The main point the authors seem to be  driving at is: ‘Understanding what HCPs feel constitute a “good death” will contribute to improved PPC care.’  But in some ways this message is diluted in the introduction, by spending considerable time discussing barriers related to the population itself (not HCPs), and educational short falls.  

-I wondered whether instead of only years of experience and type of training, the statistics could have included number of children they cared of that died.  There are certainly pockets of Paeds Haem/Onc that see more death than others, so while experience is a worthy surrogate in most cases, I found myself wondering whether actual experience (“reps”) would have had a large effect on finding as well.  The data is already recorded, so it should be able to be done?

-In the results, I really liked the quotes added. I especially found it interesting that one of the themes was “acceptance”. Not as usually thought of with regards to patients/families, but rather the HCPs themselves! This is such an important message, as I am quite sure that many HCPs consideration that a death is “bad” is a reflection of their own demons as much as anything else.  This is also reflected in the bar graph which shows that failure is much more prevalent in the MD group.  

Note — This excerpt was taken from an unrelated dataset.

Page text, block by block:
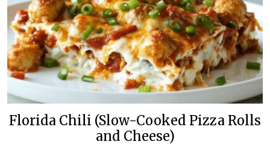
Florida Chili (Slow-Cooked Pizza Rolls
and Cheese)

-Also the pressure HCPs place on themselves shone through, with the quote that we any pain not controlled is failure

-Very interesting that the HCP>10yrs loom like they just said less about everything as depicted in the graph about ‘quotes in theme’.  I wonder if the authors could expand on why they think that it, and what it means?

-In the discussion, I will reiterate that, while interesting, the focus on the differences in care providers in some ways detracts from the excellent work of identifying these critical elements of a “good death”, that the authors have attained in their study. I understand that they call for future research to ensure a variety of HCPs and experience levels, however, I think the tone of the discussion should err further on the side of making clear the areas that HCPs can focus on in helping families/children attain the best dying/death/bereavement experience possible  

Finally, I think that the authors must be very clear who the HCP’s are referring to in saying it was a good or bad death.  In other words, I think it is a very different thing to say, that “it was a good death for the patient/family”, than “I felt as a HCP it was a good death (or as good as we could manage)”  these are both important things, but the latter is more introspective, and personal on the part of the HCP. While the former is an interpretation of an external source of information 

Author Response

Please see the attachment.

Author Response File: Author Response.pdf

Round 2

Reviewer 1 Report

The authors have responded appropriately to reviewer comments.  The word "key" is overused and the number of times it is used should be reduced. 

Author Response

Thank you for noting the overuse of this word, and we agree.  We have eliminated all but two of the uses of the word "key."